Items listed in a dataset:

▼▼▼

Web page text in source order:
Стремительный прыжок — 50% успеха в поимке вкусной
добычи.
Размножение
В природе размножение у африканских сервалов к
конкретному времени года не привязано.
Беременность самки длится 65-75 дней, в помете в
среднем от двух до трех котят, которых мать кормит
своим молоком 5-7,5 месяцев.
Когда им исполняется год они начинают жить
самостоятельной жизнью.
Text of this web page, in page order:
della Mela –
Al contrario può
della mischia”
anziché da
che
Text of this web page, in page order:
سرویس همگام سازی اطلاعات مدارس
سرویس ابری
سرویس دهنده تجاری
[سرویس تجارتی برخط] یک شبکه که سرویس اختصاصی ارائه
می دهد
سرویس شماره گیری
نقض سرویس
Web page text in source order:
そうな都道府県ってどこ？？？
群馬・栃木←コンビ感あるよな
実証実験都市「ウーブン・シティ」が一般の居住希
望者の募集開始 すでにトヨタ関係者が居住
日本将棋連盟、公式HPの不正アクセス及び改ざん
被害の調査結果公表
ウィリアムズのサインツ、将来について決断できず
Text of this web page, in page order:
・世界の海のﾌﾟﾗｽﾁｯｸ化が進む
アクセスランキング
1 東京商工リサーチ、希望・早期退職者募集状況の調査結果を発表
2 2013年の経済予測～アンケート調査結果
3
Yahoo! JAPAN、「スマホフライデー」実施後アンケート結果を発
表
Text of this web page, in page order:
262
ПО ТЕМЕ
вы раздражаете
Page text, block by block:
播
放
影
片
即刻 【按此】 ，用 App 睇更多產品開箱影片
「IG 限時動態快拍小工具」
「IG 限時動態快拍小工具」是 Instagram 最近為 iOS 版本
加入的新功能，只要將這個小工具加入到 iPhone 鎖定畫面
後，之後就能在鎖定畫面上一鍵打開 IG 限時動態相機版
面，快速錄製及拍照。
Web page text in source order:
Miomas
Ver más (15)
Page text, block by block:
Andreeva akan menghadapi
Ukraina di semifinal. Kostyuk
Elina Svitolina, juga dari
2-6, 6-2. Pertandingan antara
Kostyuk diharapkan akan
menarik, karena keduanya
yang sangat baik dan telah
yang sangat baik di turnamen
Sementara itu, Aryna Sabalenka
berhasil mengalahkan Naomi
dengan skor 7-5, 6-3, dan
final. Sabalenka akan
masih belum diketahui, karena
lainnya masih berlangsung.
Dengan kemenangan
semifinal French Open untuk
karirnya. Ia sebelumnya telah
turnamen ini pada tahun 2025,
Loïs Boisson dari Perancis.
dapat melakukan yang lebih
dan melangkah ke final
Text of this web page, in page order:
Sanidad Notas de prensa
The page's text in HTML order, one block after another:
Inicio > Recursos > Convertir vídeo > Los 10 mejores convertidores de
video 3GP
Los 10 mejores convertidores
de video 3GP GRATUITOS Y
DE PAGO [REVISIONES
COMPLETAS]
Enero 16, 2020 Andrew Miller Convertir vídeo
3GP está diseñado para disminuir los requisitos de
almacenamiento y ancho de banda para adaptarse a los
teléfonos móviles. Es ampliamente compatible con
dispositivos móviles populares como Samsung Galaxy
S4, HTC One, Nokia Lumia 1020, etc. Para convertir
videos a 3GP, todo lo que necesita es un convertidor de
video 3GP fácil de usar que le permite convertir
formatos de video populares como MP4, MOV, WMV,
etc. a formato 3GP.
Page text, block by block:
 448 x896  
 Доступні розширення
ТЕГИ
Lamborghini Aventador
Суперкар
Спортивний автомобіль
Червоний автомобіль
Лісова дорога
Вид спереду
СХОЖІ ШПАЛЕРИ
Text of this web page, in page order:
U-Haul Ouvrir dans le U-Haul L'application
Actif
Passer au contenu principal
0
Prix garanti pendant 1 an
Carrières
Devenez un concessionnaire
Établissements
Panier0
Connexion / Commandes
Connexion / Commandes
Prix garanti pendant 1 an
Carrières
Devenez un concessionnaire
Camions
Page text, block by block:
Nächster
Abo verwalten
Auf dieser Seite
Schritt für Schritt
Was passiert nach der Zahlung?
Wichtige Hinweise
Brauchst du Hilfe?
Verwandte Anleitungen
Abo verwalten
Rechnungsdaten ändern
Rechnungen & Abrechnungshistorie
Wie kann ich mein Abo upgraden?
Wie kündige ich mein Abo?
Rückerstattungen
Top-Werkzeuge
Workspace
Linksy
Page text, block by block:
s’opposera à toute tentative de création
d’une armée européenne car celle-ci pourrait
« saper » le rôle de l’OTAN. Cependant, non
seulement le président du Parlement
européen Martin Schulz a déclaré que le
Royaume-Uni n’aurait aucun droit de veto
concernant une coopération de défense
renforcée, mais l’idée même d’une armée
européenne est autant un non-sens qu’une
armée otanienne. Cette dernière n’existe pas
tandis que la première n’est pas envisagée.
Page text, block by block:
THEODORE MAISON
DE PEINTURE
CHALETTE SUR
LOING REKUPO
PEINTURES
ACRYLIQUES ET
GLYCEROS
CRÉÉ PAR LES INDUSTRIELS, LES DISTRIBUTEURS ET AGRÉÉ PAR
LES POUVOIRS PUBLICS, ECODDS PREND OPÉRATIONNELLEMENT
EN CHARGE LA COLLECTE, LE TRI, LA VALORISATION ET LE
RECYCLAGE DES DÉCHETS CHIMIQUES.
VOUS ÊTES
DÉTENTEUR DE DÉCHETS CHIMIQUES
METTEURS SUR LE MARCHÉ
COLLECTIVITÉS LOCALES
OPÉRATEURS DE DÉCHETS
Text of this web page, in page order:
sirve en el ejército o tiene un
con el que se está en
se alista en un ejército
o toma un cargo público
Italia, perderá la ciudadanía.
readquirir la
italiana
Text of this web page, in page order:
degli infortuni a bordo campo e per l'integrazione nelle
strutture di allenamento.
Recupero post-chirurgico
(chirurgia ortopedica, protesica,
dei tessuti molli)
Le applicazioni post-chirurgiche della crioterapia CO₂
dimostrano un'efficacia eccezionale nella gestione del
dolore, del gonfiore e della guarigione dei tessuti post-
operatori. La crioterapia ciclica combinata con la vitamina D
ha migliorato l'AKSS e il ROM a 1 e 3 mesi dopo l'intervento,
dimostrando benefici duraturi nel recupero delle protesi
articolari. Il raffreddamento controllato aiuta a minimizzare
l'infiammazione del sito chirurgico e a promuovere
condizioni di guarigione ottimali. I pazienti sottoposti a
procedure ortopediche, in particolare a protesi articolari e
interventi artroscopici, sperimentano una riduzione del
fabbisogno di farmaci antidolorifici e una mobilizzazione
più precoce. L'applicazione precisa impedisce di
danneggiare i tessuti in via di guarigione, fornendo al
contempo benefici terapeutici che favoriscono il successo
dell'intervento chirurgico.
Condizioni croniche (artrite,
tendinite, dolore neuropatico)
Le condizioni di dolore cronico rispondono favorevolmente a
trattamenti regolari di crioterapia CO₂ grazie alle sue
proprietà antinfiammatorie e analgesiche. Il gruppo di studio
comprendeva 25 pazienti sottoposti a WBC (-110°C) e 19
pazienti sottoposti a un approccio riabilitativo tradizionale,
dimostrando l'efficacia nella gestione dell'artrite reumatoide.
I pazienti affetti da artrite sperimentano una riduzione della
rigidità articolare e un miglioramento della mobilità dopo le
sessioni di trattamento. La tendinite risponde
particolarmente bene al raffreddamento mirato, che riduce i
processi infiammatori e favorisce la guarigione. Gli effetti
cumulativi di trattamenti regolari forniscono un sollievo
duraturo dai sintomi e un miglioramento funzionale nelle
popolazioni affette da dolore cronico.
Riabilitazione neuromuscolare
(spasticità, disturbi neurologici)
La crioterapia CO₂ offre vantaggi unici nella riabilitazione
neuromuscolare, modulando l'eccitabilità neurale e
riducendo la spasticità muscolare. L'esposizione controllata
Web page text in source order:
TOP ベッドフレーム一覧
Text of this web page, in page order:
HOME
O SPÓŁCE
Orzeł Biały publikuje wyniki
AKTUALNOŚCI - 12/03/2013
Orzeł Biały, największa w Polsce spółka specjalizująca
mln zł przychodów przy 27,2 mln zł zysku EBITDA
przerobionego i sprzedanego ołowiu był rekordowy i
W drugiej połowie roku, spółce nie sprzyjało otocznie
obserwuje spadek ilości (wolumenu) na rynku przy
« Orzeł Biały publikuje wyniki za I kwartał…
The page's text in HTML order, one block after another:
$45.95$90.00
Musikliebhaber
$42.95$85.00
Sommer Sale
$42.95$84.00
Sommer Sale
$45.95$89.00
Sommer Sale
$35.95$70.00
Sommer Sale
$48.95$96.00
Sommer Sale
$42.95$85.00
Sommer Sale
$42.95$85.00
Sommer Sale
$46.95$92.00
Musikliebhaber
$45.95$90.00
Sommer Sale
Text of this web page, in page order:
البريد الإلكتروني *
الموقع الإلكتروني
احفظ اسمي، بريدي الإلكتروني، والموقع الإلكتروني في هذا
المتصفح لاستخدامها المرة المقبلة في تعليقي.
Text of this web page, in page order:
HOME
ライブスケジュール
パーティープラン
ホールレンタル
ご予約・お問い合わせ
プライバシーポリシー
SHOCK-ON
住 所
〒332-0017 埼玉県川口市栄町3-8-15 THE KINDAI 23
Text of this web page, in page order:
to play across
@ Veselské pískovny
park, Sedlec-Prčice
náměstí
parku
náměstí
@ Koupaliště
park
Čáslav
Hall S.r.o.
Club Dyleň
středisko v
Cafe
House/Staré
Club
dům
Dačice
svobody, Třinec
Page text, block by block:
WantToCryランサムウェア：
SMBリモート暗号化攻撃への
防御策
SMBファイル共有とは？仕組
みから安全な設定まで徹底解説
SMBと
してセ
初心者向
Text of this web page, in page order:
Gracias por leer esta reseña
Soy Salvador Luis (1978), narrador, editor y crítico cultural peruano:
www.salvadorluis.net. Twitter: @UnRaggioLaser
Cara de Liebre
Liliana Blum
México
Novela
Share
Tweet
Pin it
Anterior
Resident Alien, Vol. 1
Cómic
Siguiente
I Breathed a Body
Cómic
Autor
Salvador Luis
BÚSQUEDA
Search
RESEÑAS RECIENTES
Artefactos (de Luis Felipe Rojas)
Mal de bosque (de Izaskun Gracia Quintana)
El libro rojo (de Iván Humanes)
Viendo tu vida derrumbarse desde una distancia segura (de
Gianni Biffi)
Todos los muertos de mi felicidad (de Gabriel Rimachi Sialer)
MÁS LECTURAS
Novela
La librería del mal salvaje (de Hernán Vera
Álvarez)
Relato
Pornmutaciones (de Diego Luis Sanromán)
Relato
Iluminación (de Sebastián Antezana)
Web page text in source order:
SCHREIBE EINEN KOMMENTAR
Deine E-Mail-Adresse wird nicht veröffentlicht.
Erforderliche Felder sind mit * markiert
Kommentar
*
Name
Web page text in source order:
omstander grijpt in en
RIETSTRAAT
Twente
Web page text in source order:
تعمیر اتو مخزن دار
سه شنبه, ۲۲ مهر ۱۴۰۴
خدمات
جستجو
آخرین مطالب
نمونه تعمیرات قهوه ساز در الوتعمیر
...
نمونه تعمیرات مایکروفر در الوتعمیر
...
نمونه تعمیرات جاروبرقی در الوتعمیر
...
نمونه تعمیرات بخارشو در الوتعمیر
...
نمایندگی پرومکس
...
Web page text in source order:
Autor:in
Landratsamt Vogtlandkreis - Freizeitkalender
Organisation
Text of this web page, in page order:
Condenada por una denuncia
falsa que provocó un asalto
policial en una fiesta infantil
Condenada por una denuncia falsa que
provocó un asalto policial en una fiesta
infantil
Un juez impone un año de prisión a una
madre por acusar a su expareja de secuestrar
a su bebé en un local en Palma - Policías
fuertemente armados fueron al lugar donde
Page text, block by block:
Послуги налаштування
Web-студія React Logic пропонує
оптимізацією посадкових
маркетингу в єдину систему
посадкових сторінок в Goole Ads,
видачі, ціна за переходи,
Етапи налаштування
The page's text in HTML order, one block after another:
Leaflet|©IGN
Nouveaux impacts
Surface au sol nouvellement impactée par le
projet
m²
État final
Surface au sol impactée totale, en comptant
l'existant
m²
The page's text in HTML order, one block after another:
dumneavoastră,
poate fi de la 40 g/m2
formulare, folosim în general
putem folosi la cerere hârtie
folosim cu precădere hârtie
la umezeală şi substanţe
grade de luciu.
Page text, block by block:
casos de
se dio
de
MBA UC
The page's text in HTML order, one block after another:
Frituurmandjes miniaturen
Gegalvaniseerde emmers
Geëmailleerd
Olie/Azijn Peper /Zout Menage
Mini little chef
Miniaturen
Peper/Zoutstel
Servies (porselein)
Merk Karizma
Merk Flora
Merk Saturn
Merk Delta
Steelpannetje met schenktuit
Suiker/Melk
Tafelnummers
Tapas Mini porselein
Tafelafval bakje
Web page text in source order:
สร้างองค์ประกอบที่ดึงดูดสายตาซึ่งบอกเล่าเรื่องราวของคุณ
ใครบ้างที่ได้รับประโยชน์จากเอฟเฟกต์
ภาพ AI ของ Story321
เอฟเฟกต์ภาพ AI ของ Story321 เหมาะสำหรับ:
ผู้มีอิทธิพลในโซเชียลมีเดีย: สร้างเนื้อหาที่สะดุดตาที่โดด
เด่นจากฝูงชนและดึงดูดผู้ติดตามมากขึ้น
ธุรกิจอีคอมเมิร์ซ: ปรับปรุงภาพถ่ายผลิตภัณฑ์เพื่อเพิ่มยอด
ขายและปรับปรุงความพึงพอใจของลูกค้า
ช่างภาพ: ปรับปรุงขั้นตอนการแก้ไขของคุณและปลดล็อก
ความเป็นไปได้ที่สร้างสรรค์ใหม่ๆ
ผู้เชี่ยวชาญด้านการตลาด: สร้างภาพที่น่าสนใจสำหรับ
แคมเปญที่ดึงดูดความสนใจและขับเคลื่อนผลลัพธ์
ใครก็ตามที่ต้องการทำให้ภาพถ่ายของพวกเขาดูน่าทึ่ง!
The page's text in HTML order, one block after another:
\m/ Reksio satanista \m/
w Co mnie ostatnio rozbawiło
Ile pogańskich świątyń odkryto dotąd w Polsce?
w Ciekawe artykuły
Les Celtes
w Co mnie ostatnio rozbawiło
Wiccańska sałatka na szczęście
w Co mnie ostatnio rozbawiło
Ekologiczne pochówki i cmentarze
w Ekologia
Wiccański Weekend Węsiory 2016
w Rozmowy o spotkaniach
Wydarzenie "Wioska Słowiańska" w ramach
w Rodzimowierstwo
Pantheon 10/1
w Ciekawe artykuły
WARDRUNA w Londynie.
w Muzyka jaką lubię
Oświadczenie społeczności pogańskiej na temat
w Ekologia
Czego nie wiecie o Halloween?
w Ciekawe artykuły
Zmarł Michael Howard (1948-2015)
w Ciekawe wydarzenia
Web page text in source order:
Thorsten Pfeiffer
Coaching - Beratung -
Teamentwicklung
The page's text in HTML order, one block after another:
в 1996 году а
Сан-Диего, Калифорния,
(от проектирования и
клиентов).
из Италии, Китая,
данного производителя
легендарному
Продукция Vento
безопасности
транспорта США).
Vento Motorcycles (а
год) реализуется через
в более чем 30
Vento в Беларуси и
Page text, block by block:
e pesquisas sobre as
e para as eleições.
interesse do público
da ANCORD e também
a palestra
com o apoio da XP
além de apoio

▲▲▲

**Problem statement:** In the data above, retype exactly and only the lines between the one holding "Wiccański Weekend Węsiory 2016" and the one holding "безопасности", inclusive.

**Answer space:**
Wiccański Weekend Węsiory 2016
w Rozmowy o spotkaniach
Wydarzenie "Wioska Słowiańska" w ramach
w Rodzimowierstwo
Pantheon 10/1
w Ciekawe artykuły
WARDRUNA w Londynie.
w Muzyka jaką lubię
Oświadczenie społeczności pogańskiej na temat
w Ekologia
Czego nie wiecie o Halloween?
w Ciekawe artykuły
Zmarł Michael Howard (1948-2015)
w Ciekawe wydarzenia
Web page text in source order:
Thorsten Pfeiffer
Coaching - Beratung -
Teamentwicklung
The page's text in HTML order, one block after another:
в 1996 году а
Сан-Диего, Калифорния,
(от проектирования и
клиентов).
из Италии, Китая,
данного производителя
легендарному
Продукция Vento
безопасности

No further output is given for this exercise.